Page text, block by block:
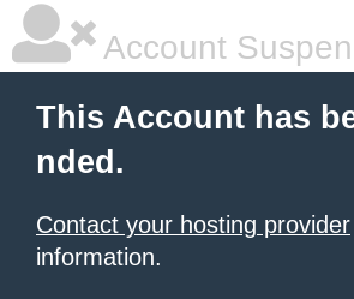
Account
This Account has
nded.
Contact your hosting provider
information.
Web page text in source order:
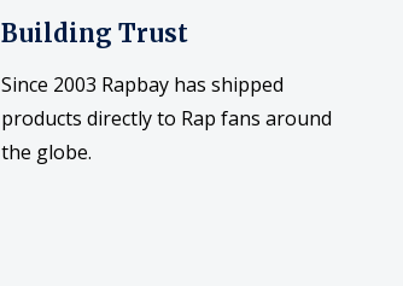
Building Trust
Since 2003 Rapbay has shipped
products directly to Rap fans around
the globe.
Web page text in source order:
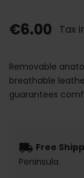
€6.00 Tax
Removable
breathable
guarantees
local_shipping Free
Peninsula.
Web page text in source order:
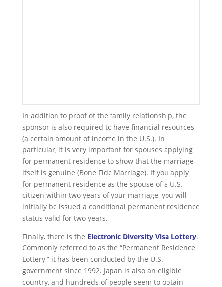
In addition to proof of the family relationship, the
sponsor is also required to have financial resources
(a certain amount of income in the U.S.). In
particular, it is very important for spouses applying
for permanent residence to show that the marriage
itself is genuine (Bone Fide Marriage). If you apply
for permanent residence as the spouse of a U.S.
citizen within two years of your marriage, you will
initially be issued a conditional permanent residence
status valid for two years.
Finally, there is the Electronic Diversity Visa Lottery.
Commonly referred to as the “Permanent Residence
Lottery,” it has been conducted by the U.S.
government since 1992. Japan is also an eligible
country, and hundreds of people seem to obtain
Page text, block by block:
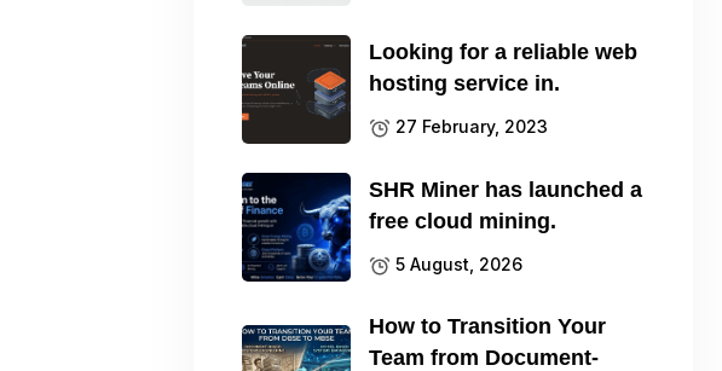
Looking for a reliable web
hosting service in.
27 February, 2023
SHR Miner has launched a
free cloud mining.
5 August, 2026
How to Transition Your
Team from Document-
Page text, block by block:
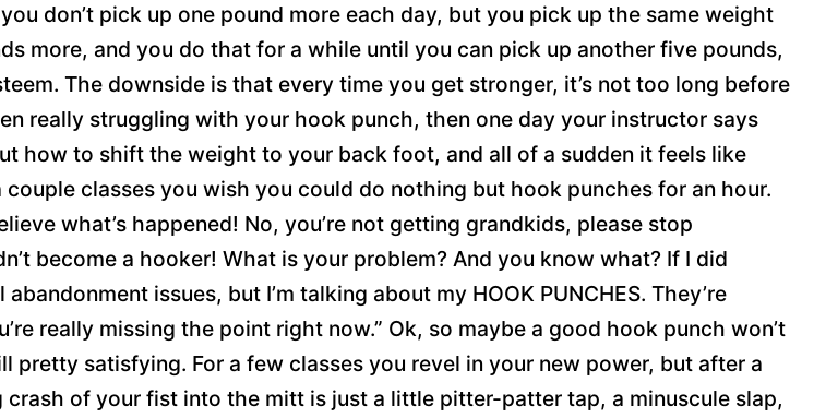
don’t pick up one pound more each day, but you pick up the same weight
more, and you do that for a while until you can pick up another five pounds,
The downside is that every time you get stronger, it’s not too long before
really struggling with your hook punch, then one day your instructor says
how to shift the weight to your back foot, and all of a sudden it feels like
couple classes you wish you could do nothing but hook punches for an hour.
what’s happened! No, you’re not getting grandkids, please stop
become a hooker! What is your problem? And you know what? If I did
issues, but I’m talking about my HOOK PUNCHES. They’re
really missing the point right now.” Ok, so maybe a good hook punch won’t
pretty satisfying. For a few classes you revel in your new power, but after a
of your fist into the mitt is just a little pitter-patter tap, a minuscule slap,
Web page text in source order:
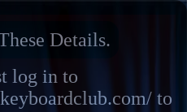
Details.
log in to
to
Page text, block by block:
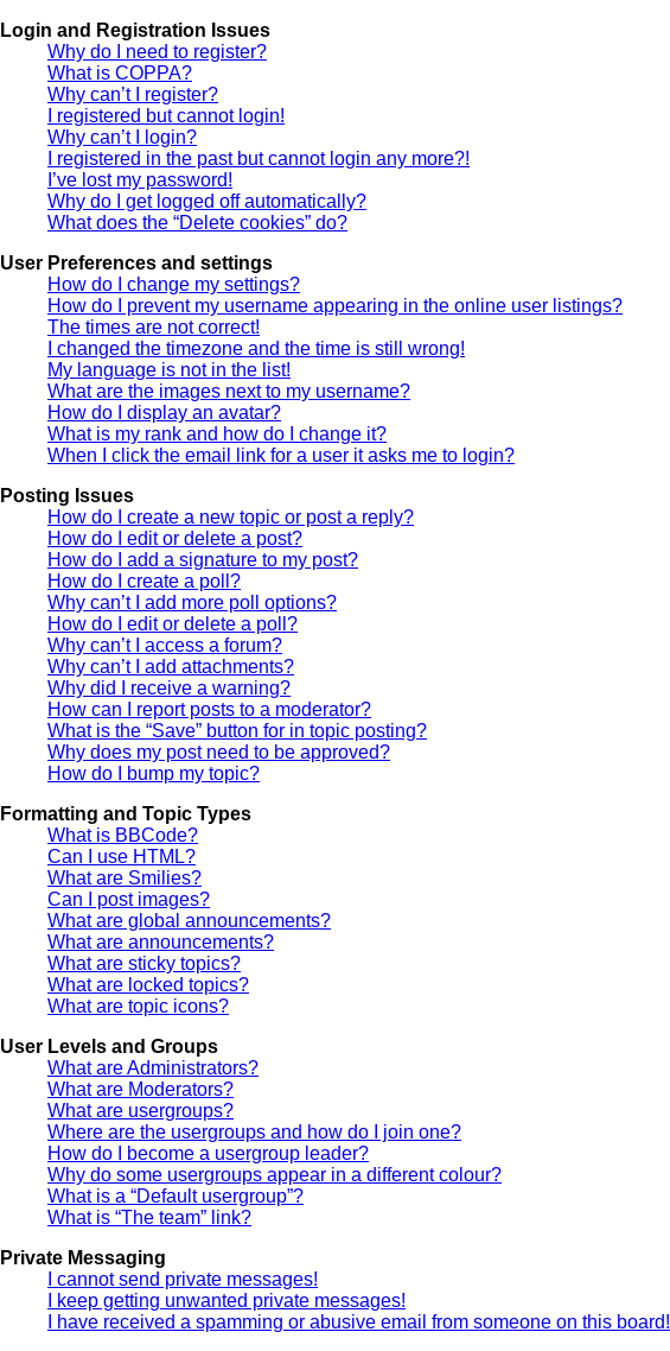
Login and Registration Issues
Why do I need to register?
What is COPPA?
Why can’t I register?
I registered but cannot login!
Why can’t I login?
I registered in the past but cannot login any more?!
I’ve lost my password!
Why do I get logged off automatically?
What does the “Delete cookies” do?
User Preferences and settings
How do I change my settings?
How do I prevent my username appearing in the online user listings?
The times are not correct!
I changed the timezone and the time is still wrong!
My language is not in the list!
What are the images next to my username?
How do I display an avatar?
What is my rank and how do I change it?
When I click the email link for a user it asks me to login?
Posting Issues
How do I create a new topic or post a reply?
How do I edit or delete a post?
How do I add a signature to my post?
How do I create a poll?
Why can’t I add more poll options?
How do I edit or delete a poll?
Why can’t I access a forum?
Why can’t I add attachments?
Why did I receive a warning?
How can I report posts to a moderator?
What is the “Save” button for in topic posting?
Why does my post need to be approved?
How do I bump my topic?
Formatting and Topic Types
What is BBCode?
Can I use HTML?
What are Smilies?
Can I post images?
What are global announcements?
What are announcements?
What are sticky topics?
What are locked topics?
What are topic icons?
User Levels and Groups
What are Administrators?
What are Moderators?
What are usergroups?
Where are the usergroups and how do I join one?
How do I become a usergroup leader?
Why do some usergroups appear in a different colour?
What is a “Default usergroup”?
What is “The team” link?
Private Messaging
I cannot send private messages!
I keep getting unwanted private messages!
I have received a spamming or abusive email from someone on this board!
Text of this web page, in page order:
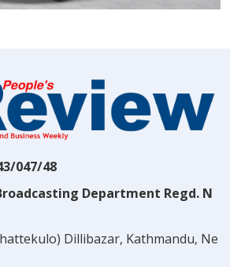
047/48
Department Regd. N
Dillibazar, Kathmandu, Ne
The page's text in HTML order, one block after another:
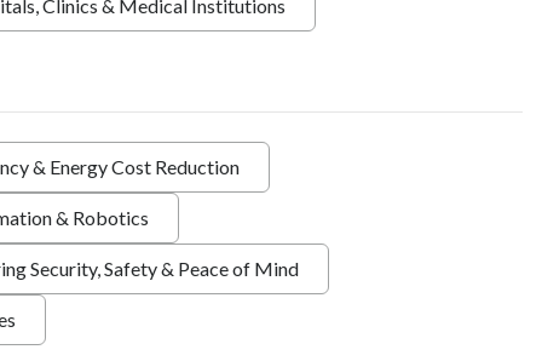
Clinics & Medical Institutions
& Energy Cost Reduction
& Robotics
Security, Safety & Peace of Mind
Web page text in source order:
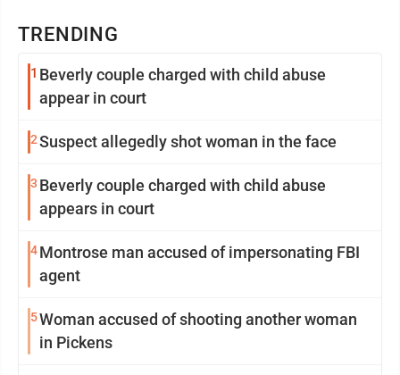
TRENDING
1 Beverly couple charged with child abuse
appear in court
2Suspect allegedly shot woman in the face
3 Beverly couple charged with child abuse
appears in court
4Montrose man accused of impersonating FBI
agent
5Woman accused of shooting another woman
in Pickens
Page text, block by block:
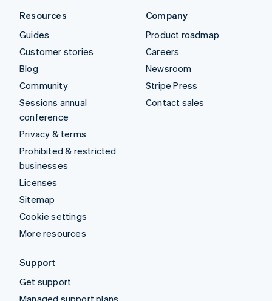
Resources
Guides
Customer stories
Blog
Community
Sessions annual
conference
Privacy & terms
Prohibited & restricted
businesses
Licenses
Sitemap
Cookie settings
More resources
Company
Product roadmap
Careers
Newsroom
Stripe Press
Contact sales
Support
Get support
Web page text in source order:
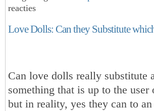
reacties
Love Dolls: Can they Substitute
Can love dolls really substitute
something that is up to the
but in reality, yes they can to
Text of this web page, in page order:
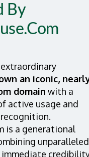
By
an iconic,
domain with a
active usage and
is a generational
unparalleled
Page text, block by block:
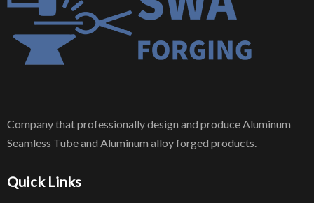
Company that professionally design and produce Aluminum
Seamless Tube and Aluminum alloy forged products.
Quick Links
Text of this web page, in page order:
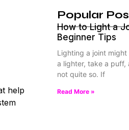
help
Popular
How to Light a
Beginner Tips
Lighting a joint
a lighter, take a puff,
not quite so. If
Read More »
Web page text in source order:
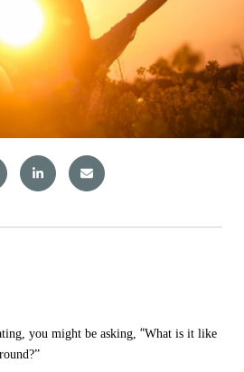
you might be asking, “What is it like
”
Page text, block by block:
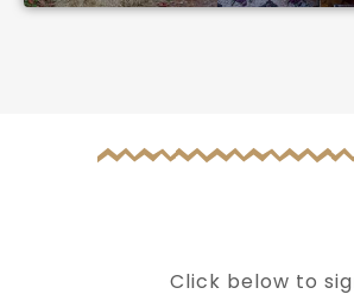
Click below to
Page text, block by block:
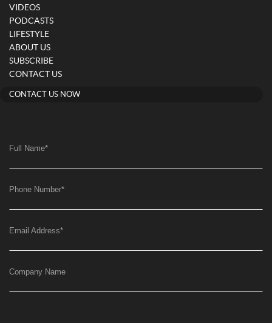
VIDEOS
PODCASTS
LIFESTYLE
ABOUT US
SUBSCRIBE
CONTACT US
CONTACT US NOW
Full Name*
Phone Number*
Email Address*
Company Name
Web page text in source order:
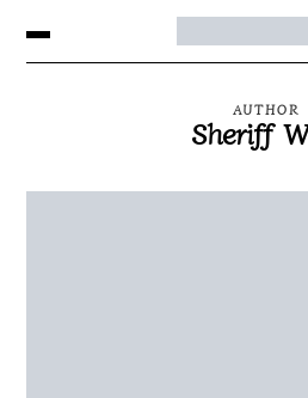
AUTHOR
Sheriff
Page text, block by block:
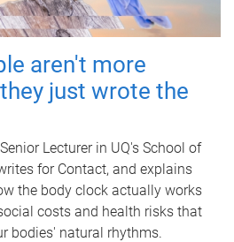
aren't more
just wrote the
Lecturer in UQ's School of
for Contact, and explains
the body clock actually works
costs and health risks that
bodies' natural rhythms.
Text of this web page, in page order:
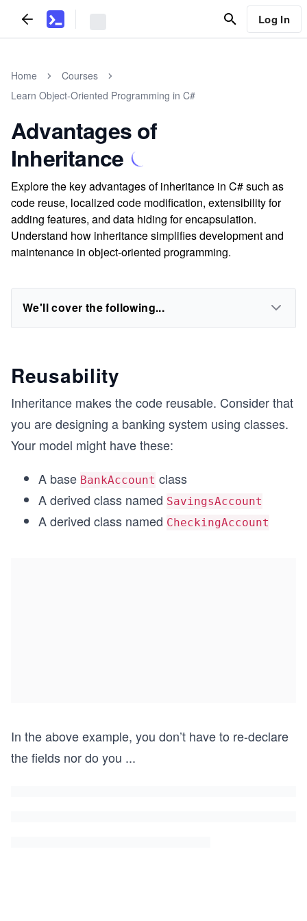
Log In
Home
Courses
Learn Object-Oriented Programming in C#
Advantages of
Inheritance
Explore the key advantages of inheritance in C# such as
code reuse, localized code modification, extensibility for
adding features, and data hiding for encapsulation.
Understand how inheritance simplifies development and
maintenance in object-oriented programming.
We'll cover the following...
Reusability
Inheritance makes the code reusable. Consider that
you are designing a banking system using classes.
Your model might have these:
A base BankAccount class
A derived class named SavingsAccount
A derived class named CheckingAccount
In the above example, you don’t have to re-declare
the fields nor do you ...
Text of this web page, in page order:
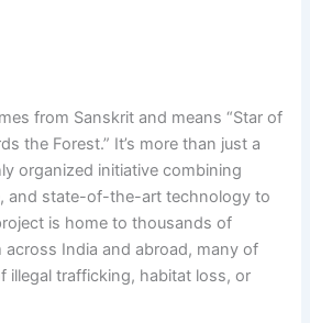
from Sanskrit and means “Star of
the Forest.” It’s more than just a
organized initiative combining
and state-of-the-art technology to
is home to thousands of
across India and abroad, many of
illegal trafficking, habitat loss, or
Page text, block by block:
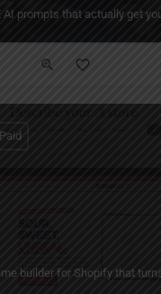
AI prompts that actually get
faster while
builder for Shopify that
Paid
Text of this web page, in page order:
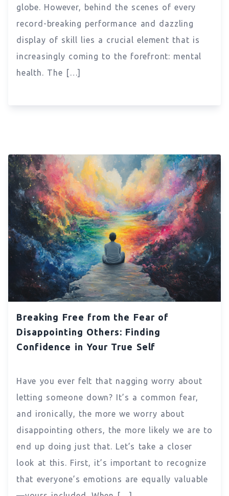
globe. However, behind the scenes of every
record-breaking performance and dazzling
display of skill lies a crucial element that is
increasingly coming to the forefront: mental
health. The […]
Breaking Free from the Fear of
Disappointing Others: Finding
Confidence in Your True Self
Have you ever felt that nagging worry about
letting someone down? It’s a common fear,
and ironically, the more we worry about
disappointing others, the more likely we are to
end up doing just that. Let’s take a closer
look at this. First, it’s important to recognize
that everyone’s emotions are equally valuable
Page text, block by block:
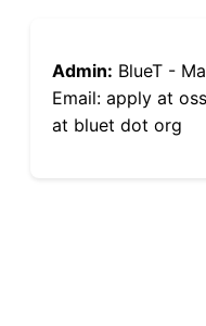
Admin: BlueT -
Email: apply at
at bluet dot org

━━━━━━━━

Exercise aim:
For each entry, repeat its text exactly and leave out any picture it holds.

Answer to the problem:
Page text, block by block:
Account
This Account has
nded.
Contact your hosting provider
information.
Web page text in source order:
Building Trust
Since 2003 Rapbay has shipped
products directly to Rap fans around
the globe.
Web page text in source order:
€6.00 Tax
Removable
breathable
guarantees
local_shipping Free
Peninsula.
Web page text in source order:
In addition to proof of the family relationship, the
sponsor is also required to have financial resources
(a certain amount of income in the U.S.). In
particular, it is very important for spouses applying
for permanent residence to show that the marriage
itself is genuine (Bone Fide Marriage). If you apply
for permanent residence as the spouse of a U.S.
citizen within two years of your marriage, you will
initially be issued a conditional permanent residence
status valid for two years.
Finally, there is the Electronic Diversity Visa Lottery.
Commonly referred to as the “Permanent Residence
Lottery,” it has been conducted by the U.S.
government since 1992. Japan is also an eligible
country, and hundreds of people seem to obtain
Page text, block by block:
Looking for a reliable web
hosting service in.
27 February, 2023
SHR Miner has launched a
free cloud mining.
5 August, 2026
How to Transition Your
Team from Document-
Page text, block by block:
don’t pick up one pound more each day, but you pick up the same weight
more, and you do that for a while until you can pick up another five pounds,
The downside is that every time you get stronger, it’s not too long before
really struggling with your hook punch, then one day your instructor says
how to shift the weight to your back foot, and all of a sudden it feels like
couple classes you wish you could do nothing but hook punches for an hour.
what’s happened! No, you’re not getting grandkids, please stop
become a hooker! What is your problem? And you know what? If I did
issues, but I’m talking about my HOOK PUNCHES. They’re
really missing the point right now.” Ok, so maybe a good hook punch won’t
pretty satisfying. For a few classes you revel in your new power, but after a
of your fist into the mitt is just a little pitter-patter tap, a minuscule slap,
Web page text in source order:
Details.
log in to
to
Page text, block by block:
Login and Registration Issues
Why do I need to register?
What is COPPA?
Why can’t I register?
I registered but cannot login!
Why can’t I login?
I registered in the past but cannot login any more?!
I’ve lost my password!
Why do I get logged off automatically?
What does the “Delete cookies” do?
User Preferences and settings
How do I change my settings?
How do I prevent my username appearing in the online user listings?
The times are not correct!
I changed the timezone and the time is still wrong!
My language is not in the list!
What are the images next to my username?
How do I display an avatar?
What is my rank and how do I change it?
When I click the email link for a user it asks me to login?
Posting Issues
How do I create a new topic or post a reply?
How do I edit or delete a post?
How do I add a signature to my post?
How do I create a poll?
Why can’t I add more poll options?
How do I edit or delete a poll?
Why can’t I access a forum?
Why can’t I add attachments?
Why did I receive a warning?
How can I report posts to a moderator?
What is the “Save” button for in topic posting?
Why does my post need to be approved?
How do I bump my topic?
Formatting and Topic Types
What is BBCode?
Can I use HTML?
What are Smilies?
Can I post images?
What are global announcements?
What are announcements?
What are sticky topics?
What are locked topics?
What are topic icons?
User Levels and Groups
What are Administrators?
What are Moderators?
What are usergroups?
Where are the usergroups and how do I join one?
How do I become a usergroup leader?
Why do some usergroups appear in a different colour?
What is a “Default usergroup”?
What is “The team” link?
Private Messaging
I cannot send private messages!
I keep getting unwanted private messages!
I have received a spamming or abusive email from someone on this board!
Text of this web page, in page order:
047/48
Department Regd. N
Dillibazar, Kathmandu, Ne
The page's text in HTML order, one block after another:
Clinics & Medical Institutions
& Energy Cost Reduction
& Robotics
Security, Safety & Peace of Mind
Web page text in source order:
TRENDING
1 Beverly couple charged with child abuse
appear in court
2Suspect allegedly shot woman in the face
3 Beverly couple charged with child abuse
appears in court
4Montrose man accused of impersonating FBI
agent
5Woman accused of shooting another woman
in Pickens
Page text, block by block:
Resources
Guides
Customer stories
Blog
Community
Sessions annual
conference
Privacy & terms
Prohibited & restricted
businesses
Licenses
Sitemap
Cookie settings
More resources
Company
Product roadmap
Careers
Newsroom
Stripe Press
Contact sales
Support
Get support
Web page text in source order:
reacties
Love Dolls: Can they Substitute
Can love dolls really substitute
something that is up to the
but in reality, yes they can to
Text of this web page, in page order:
By
an iconic,
domain with a
active usage and
is a generational
unparalleled
Page text, block by block:
Company that professionally design and produce Aluminum
Seamless Tube and Aluminum alloy forged products.
Quick Links
Text of this web page, in page order:
help
Popular
How to Light a
Beginner Tips
Lighting a joint
a lighter, take a puff,
not quite so. If
Read More »
Web page text in source order:
you might be asking, “What is it like
”
Page text, block by block:
Click below to
Page text, block by block:
VIDEOS
PODCASTS
LIFESTYLE
ABOUT US
SUBSCRIBE
CONTACT US
CONTACT US NOW
Full Name*
Phone Number*
Email Address*
Company Name
Web page text in source order:
AUTHOR
Sheriff
Page text, block by block:
aren't more
just wrote the
Lecturer in UQ's School of
for Contact, and explains
the body clock actually works
costs and health risks that
bodies' natural rhythms.
Text of this web page, in page order:
Log In
Home
Courses
Learn Object-Oriented Programming in C#
Advantages of
Inheritance
Explore the key advantages of inheritance in C# such as
code reuse, localized code modification, extensibility for
adding features, and data hiding for encapsulation.
Understand how inheritance simplifies development and
maintenance in object-oriented programming.
We'll cover the following...
Reusability
Inheritance makes the code reusable. Consider that
you are designing a banking system using classes.
Your model might have these:
A base BankAccount class
A derived class named SavingsAccount
A derived class named CheckingAccount
In the above example, you don’t have to re-declare
the fields nor do you ...
Text of this web page, in page order:
from Sanskrit and means “Star of
the Forest.” It’s more than just a
organized initiative combining
and state-of-the-art technology to
is home to thousands of
across India and abroad, many of
illegal trafficking, habitat loss, or
Page text, block by block:
AI prompts that actually get
faster while
builder for Shopify that
Paid
Text of this web page, in page order:
globe. However, behind the scenes of every
record-breaking performance and dazzling
display of skill lies a crucial element that is
increasingly coming to the forefront: mental
health. The […]
Breaking Free from the Fear of
Disappointing Others: Finding
Confidence in Your True Self
Have you ever felt that nagging worry about
letting someone down? It’s a common fear,
and ironically, the more we worry about
disappointing others, the more likely we are to
end up doing just that. Let’s take a closer
look at this. First, it’s important to recognize
that everyone’s emotions are equally valuable
Page text, block by block:
Admin: BlueT -
Email: apply at
at bluet dot org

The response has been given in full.